El segundo punto se vincula con la astuta ocurrencia proferida por el propio manager: Cristina morigeró sus odios y posiciones; ahora es moderada. El hecho de que Alberto lo diga no prueba sino su reconocida inteligencia; otra cosa es que cientistas políticos y periodistas de probada madurez acepten semejante embuste. La Pasionaria del Calafate ha actuado «sinceramente» durante los últimos seis meses, y no ha dejado de anticiparnos con sus tuits, audios, videos, gestos y libros el ánimo que la guía y la ideología que anida en su regreso. Los colaboradores más íntimos de la arquitecta egipcia han replicado, económica y políticamente, sus filias y fobias personales. Sus alusiones a la Constitución Nacional (hay que hacer una nueva), al desmembramiento del Poder Judicial (a cambio de un servicio de justicia), la revisión de las causas juzgadas por corrupción (un indulto indirecto), la liberación de «los presos políticos» (una promesa segura) y el desprecio por el capitalismo, el progreso y las reglas del país confiable son legión. Pretender que no existen o que finalmente Alberto la convencerá de dar marcha atrás con esos disparates extremos resulta una tontería funcional a la Operación Somos Buenos. Que se completa con la fantasía de que ahora el kirchnerismo se armará a imagen y semejanza del Frente Amplio, un partido progresista con austeridad y caballerosidad uruguayas, siendo que al Frente de Todos lo integran, entre otros, corruptos intelectuales, multimillonarios de fortunas sospechosas, humanistas de débiles convicciones, señores feudales sin apego por las instituciones y reconocidos «socialdemócratas» como Hugo Moyano, Gildo Insfrán y Juan Manzur. La izquierda ya no es lo que era, pero la mayor diferencia se cifra precisamente en que la fuerza de Mujica no intenta, como los Kirchner, constituirse en una facción antisistema. Pichetto, que los conoce muy bien, lo dice en términos rotundos: al revés que en Uruguay, aquí hay una dramática pulseada entre democracia y autoritarismo. Entre quienes siguen el «consenso del 83» (Luis Tonelli dixit) y quieren una democracia representativa, y quienes pretenden vulnerarla y generar un nuevo régimen: una «democracia hegemónica» (Natalio Botana dixit). O dicho en cristiano: un chavismo al uso nostro.

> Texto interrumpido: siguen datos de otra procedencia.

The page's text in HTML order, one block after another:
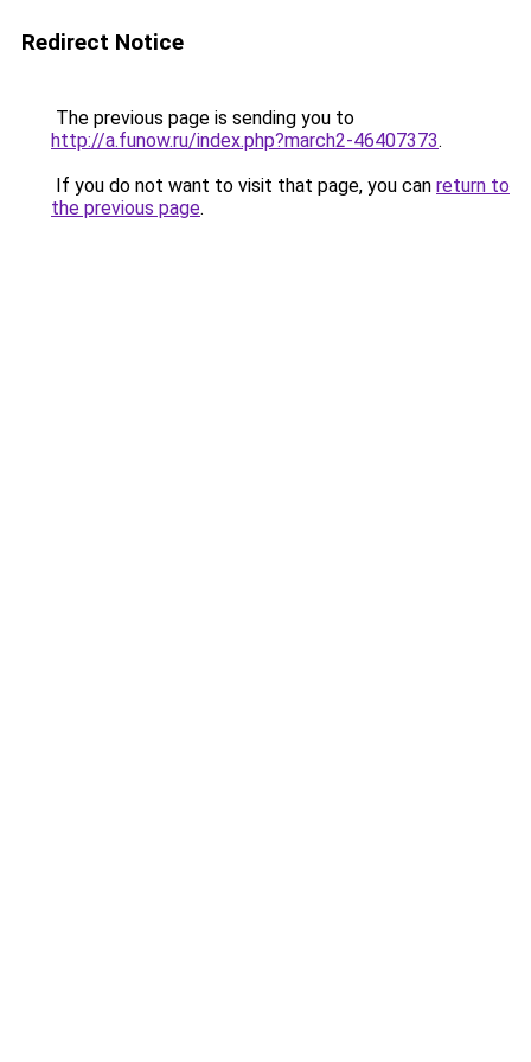
Redirect Notice
The previous page is sending you to
http://a.funow.ru/index.php?march2-46407373.
If you do not want to visit that page, you can return to
the previous page.

El hábil gambito de Cristina y la rápida cosecha de Alberto permitieron que el campo populista barriera para casa y reunificara a casi todo el peronismo. Se desmoronaba así uno de los tres pilares necesarios para una reelección; los otros dos eran que la economía no empeorara (y no está empeorando) y que la coalición no se desbandara (y en Parque Norte no se desbandó). Cristina sola perdía; Macri solo, también. La inclusión de Pichetto responde a esa última certeza. Nadie podría acusar a este articulista de no presentar una batalla cultural con suficiente denuedo contra la triunfante y omnipresente cultura peronista, ni de haber mantenido a su vez la fe en el «peronismo republicano», que a algunos puristas les resultaba un oxímoron. El flamante candidato a vicepresidente de la Nación es el único dirigente justicialista de primer orden que realizó una autocrítica integral del justicialismo; los funcionarios del palo que ya tenía Cambiemos en su seno comparten esos mismos reproches: el PJ debe girar hacia el centro, ser una fuerza del sistema, ayudar a la gobernabilidad y renunciar de una vez por todas a la idea de «partido único» y a la emocionalidad violenta.

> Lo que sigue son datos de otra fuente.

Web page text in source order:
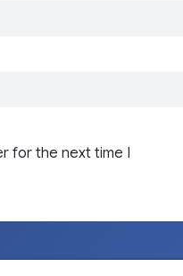
for the next time I
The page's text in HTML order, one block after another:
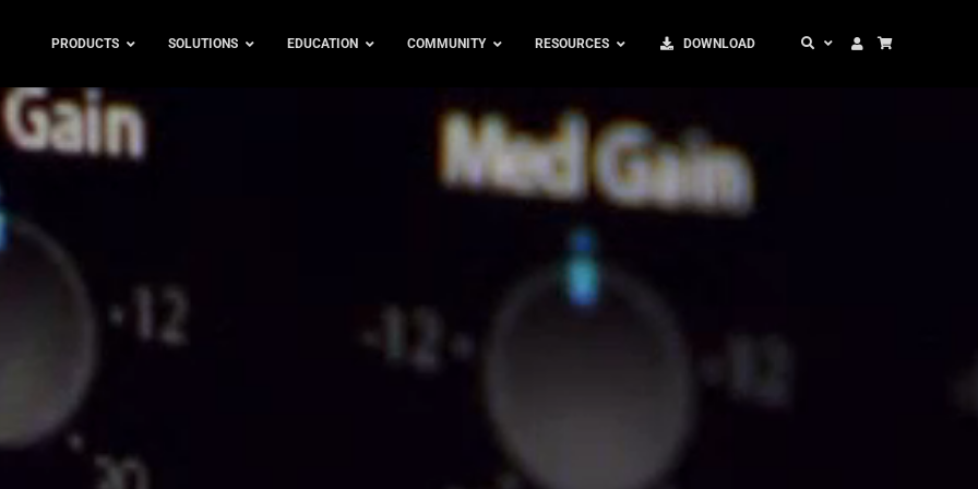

El agresivo movimiento que comanda la gran devota de Hugo Chávez posee la plasticidad suficiente como para amnistiar traiciones, absorber contradicciones y sumar desde el desprejuicio. Y tiene una enorme ventaja: se enfrenta con un campo republicano plagado de rigideces e intolerancias internas, temas y asuntos que resultan menores si se los compara con la contradicción fundamental, que es la desesperada supervivencia de las instituciones democráticas o su reemplazo por un orden de poder concentrado y absoluto. In extremis, para esta disputa crucial, el republicanismo debería adoptar coyunturalmente un mecanismo movimientista que actúe de manera especular. Porque a los republicanos, hoy y aquí, no les sobra nada ni nadie: deberían admitir en sus filas a verdes y celestes, ortodoxos y heterodoxos, monetaristas y desarrollistas, radicales e independientes, socialdemócratas y peronistas republicanos. Y las quisquillosas opciones testimoniales, que hacen el juego a la empresa familiar kirchnerista, no parecen proyectos virtuosos en esta hora en que no se discuten izquierdas ni derechas, sino directamente sistemas de vida. Más tarde, si los argentinos volvemos a la tranquilidad de una democracia consensual en que ningún sector someta al otro -más o menos como la que ayudó a construir el Frente Amplio en Uruguay-, cada quien podrá hacer lo que quisiera con cada cual, y fundar los partidos normales de un país normalizado. Pero ahora estamos en emergencia y bajo amenaza de más radicalización y de una nueva entronización de deidades populistas. Recordemos a Einstein: «Mi ideal político es el democrático -decía-. Todo el mundo debe ser respetado como persona y nadie debe ser divinizado».